2. **Hard Queries — 3.7 pp gap to GPT-4o:** Complex CTEs, recursive queries,
and window functions are the primary remaining challenge.
3. **Finance & Crypto (81.8%, n=11):** Small test set; confidence intervals are
wide. Interpret with caution.
4. **~1 in 11 error rate:** Approximately 9% of generated queries will contain
errors. Expert review of all outputs is required before use in investigations.
### When Human Review is Especially Important
- Complex multi-table queries with CTEs or window functions
- Case-critical or court-admissible investigations
- Any query that will be used to draw conclusions about a suspect
- Queries involving rare or unusual forensic artifact schemas
## Evaluation
- **Test set:** 100 examples, held-out, seed=42, non-augmented
- **Metric:** Execution accuracy — query is correct iff it executes without error
AND returns a result set identical to the reference query
- **Reference validation:** All reference queries validated for execution correctness
before evaluation; 5 broken queries in the test set were corrected
- **Evaluation script:** Available in the dataset repository on Zenodo ([DOI])
## Citation
If you use this model or the SQLiteDS dataset in your research, please cite:
```bibtex
@article{pawlaszczyk2026forsqlitelm,
author = {Dirk Pawlaszczyk},
title = {AI-Based Automated SQL Query Generation for SQLite Databases
in Mobile Forensics},
journal = {Forensic Science International: Digital Investigation},
year = {2026},
note = {FSIDI-D-26-00029}
}
```
## License
Apache 2.0 — following the base Llama 3.2 license terms.
## Acknowledgments
- Base model: Meta's Llama 3.2-3B-Instruct
- Training framework: Hugging Face Transformers
- Forensic tool integration: [FQLite](https://github.com/pawlaszczyk/fqlite)

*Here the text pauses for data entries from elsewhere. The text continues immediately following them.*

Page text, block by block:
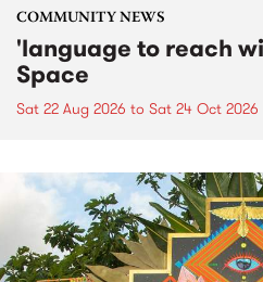
COMMUNITY NEWS
'language to reach
Space
Sat 22 Aug 2026 to Sat 24 Oct 2026
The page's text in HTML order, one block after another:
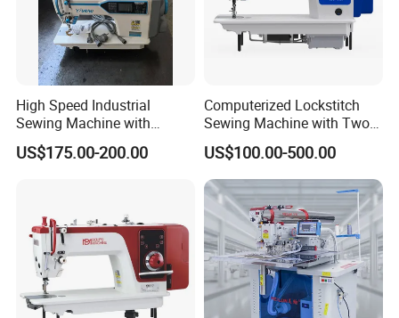
High Speed Industrial
Sewing Machine with
Thread Trimmer and Clip
Features Textile Machine
US$175.00-200.00
Computerized Lockstitch
Sewing Machine with Two
Stepping Motor
US$100.00-500.00
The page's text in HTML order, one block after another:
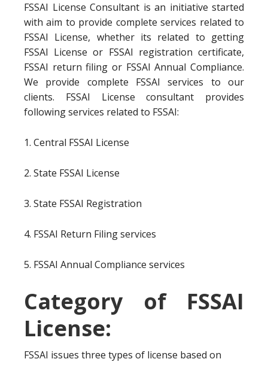
FSSAI License Consultant is an initiative started
with aim to provide complete services related to
FSSAI License, whether its related to getting
FSSAI License or FSSAI registration certificate,
FSSAI return filing or FSSAI Annual Compliance.
We provide complete FSSAI services to our
clients. FSSAI License consultant provides
following services related to FSSAI:
1. Central FSSAI License
2. State FSSAI License
3. State FSSAI Registration
4. FSSAI Return Filing services
5. FSSAI Annual Compliance services
Category of FSSAI
License:
FSSAI issues three types of license based on
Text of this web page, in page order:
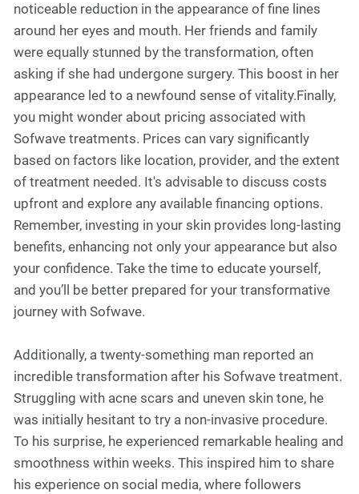
noticeable reduction in the appearance of fine lines
around her eyes and mouth. Her friends and family
were equally stunned by the transformation, often
asking if she had undergone surgery. This boost in her
appearance led to a newfound sense of vitality.Finally,
you might wonder about pricing associated with
Sofwave treatments. Prices can vary significantly
based on factors like location, provider, and the extent
of treatment needed. It's advisable to discuss costs
upfront and explore any available financing options.
Remember, investing in your skin provides long-lasting
benefits, enhancing not only your appearance but also
your confidence. Take the time to educate yourself,
and you’ll be better prepared for your transformative
journey with Sofwave.
Additionally, a twenty-something man reported an
incredible transformation after his Sofwave treatment.
Struggling with acne scars and uneven skin tone, he
was initially hesitant to try a non-invasive procedure.
To his surprise, he experienced remarkable healing and
smoothness within weeks. This inspired him to share
his experience on social media, where followers
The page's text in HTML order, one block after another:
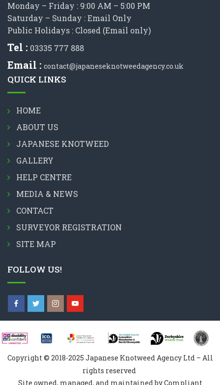
Monday – Friday : 9:00 AM – 5:00 PM
Saturday – Sunday : Email Only
Public Holidays : Closed (Email only)
Tel : 03335 777 888
Email : contact@japaneseknotweedagency.co.uk
QUICK LINKS
HOME
ABOUT US
JAPANESE KNOTWEED
GALLERY
HELP CENTRE
MEDIA & NEWS
CONTACT
SURVEYOR REGISTRATION
SITE MAP
FOLLOW US!
Copyright © 2018-2025 Japanese Knotweed Agency Ltd – All
rights reserved
Site owned, managed, and maintained by Compliant
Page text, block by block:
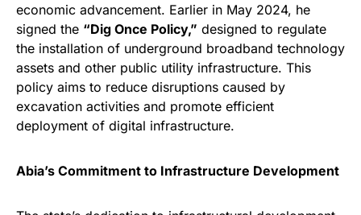
economic advancement. Earlier in May 2024, he
signed the “Dig Once Policy,” designed to regulate
the installation of underground broadband technology
assets and other public utility infrastructure. This
policy aims to reduce disruptions caused by
excavation activities and promote efficient
deployment of digital infrastructure.
Abia’s Commitment to Infrastructure Development
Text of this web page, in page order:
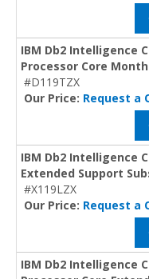
IBM Db2 Intelligence
Processor Core
#D119TZX
Our Price: Request a
IBM Db2 Intelligence
Extended Support
#X119LZX
Our Price: Request a
IBM Db2 Intelligence
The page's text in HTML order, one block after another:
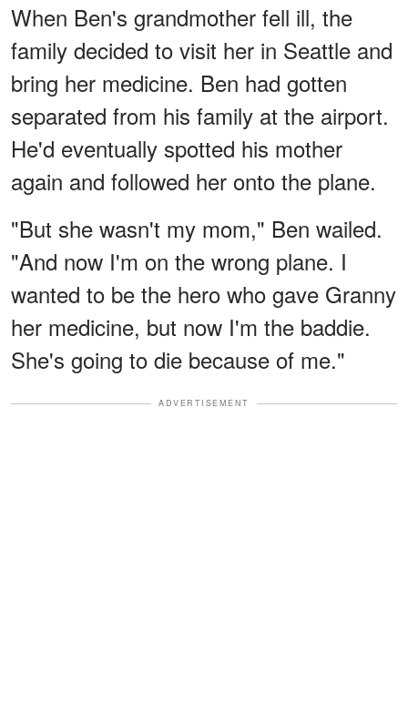
When Ben's grandmother fell ill, the
family decided to visit her in Seattle and
bring her medicine. Ben had gotten
separated from his family at the airport.
He'd eventually spotted his mother
again and followed her onto the plane.
"But she wasn't my mom," Ben wailed.
"And now I'm on the wrong plane. I
wanted to be the hero who gave Granny
her medicine, but now I'm the baddie.
She's going to die because of me."
ADVERTISEMENT
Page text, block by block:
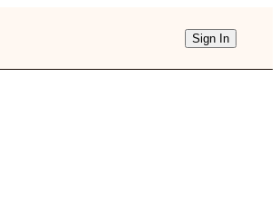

- Schema sources: iLEAPP, ALEAPP, Autopsy (used under their respective open-source licenses)
## Additional Resources
- **Dataset (Zenodo):** [SQLiteDS — DOI to be added on publication]
- **Dataset (HuggingFace):** [pawlaszc/mobile-forensics-sql](https://huggingface.co/datasets/pawlaszc/mobile-forensics-sql)
- **FQLite integration:** [github.com/pawlaszczyk/fqlite](https://github.com/pawlaszczyk/fqlite)
- **Paper:** FSIDI-D-26-00029 (under review)
---
**Disclaimer:** ForSQLiteLM is intended for research and forensic practitioner use.
All generated SQL queries must be reviewed by a qualified practitioner before
execution in live forensic investigations. The authors accept no liability for
incorrect conclusions drawn from unvalidated model outputs.